Thanks for your replies!

  • @blaggacao Thanks for pointing me towards the github client, it seems a rather useful tool!
  • @jtojnar The repology notification tool is definitely a must have for maintainers! I will set this up for the one package I am maintaining at the moment :), there will hopefully be more.
  • And yes, it would also be great to have an “update request review” tool.

Nevertheless, I think the points are all made from the maintainers point of view. For users, maybe a clever GitHub Update Request Issue template would solve the additional boilerplate when reporting outdated packages. In the end, the act of “flagging” a package out of date feels more natural to me though.

1 Like

Personally, I am using nixos-search a lot. The best for me would be a button there (or on an equivalent other site if that matters).

EDIT: Flagging packages on nixos-search would even allow for branch-specific flags (well probably not branch-specific but channel specific).

For packages that have a standard expression format, and the build hasn’t fundamentally changed, they could just update the package doing:

git checkout -b bump-mypkg
nix-shell -p nix-update --run 'nix-update <pkg> --commit'
nix-build -A <pkg> # ensure it builds
git push <fork> bump-mypkg

and then create a PR with the bump. It is more involved, but less involved than finding where the nix expression lives, finding the latest version, update version, calculate new sha, building it, making a commit, then pushing to a fork.

For patch bumps, the above code is probably sufficient. For larger changes, there will some nix knowledge needed.

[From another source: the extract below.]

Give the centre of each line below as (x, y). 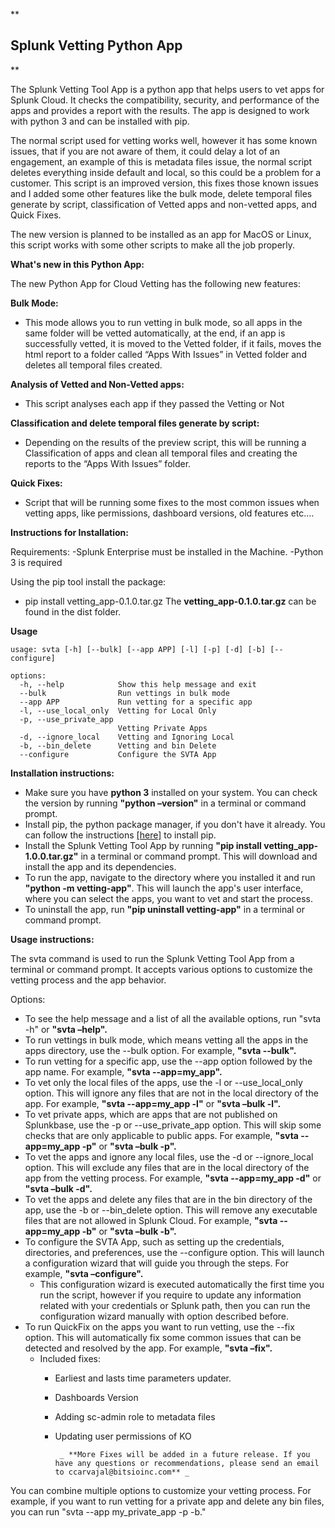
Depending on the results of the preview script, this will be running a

I agree this would be very useful. I think it would also be useful if you could add packages to this list of “your” packages manually: this way you could track packages that you care about (and might want to help get unstuck) even if you’re not ready to declare yourself maintainer.

(there’s some overlap with ~raboof/nixpkgs-contributor-dashboard - sourcehut git but I’m not actively working on that right now. Added a link to the README)

We could encourage to fork and open issues on that fork for that purpose.
That would fit nicely with gh issue status -R blaggacao/nixpkgs.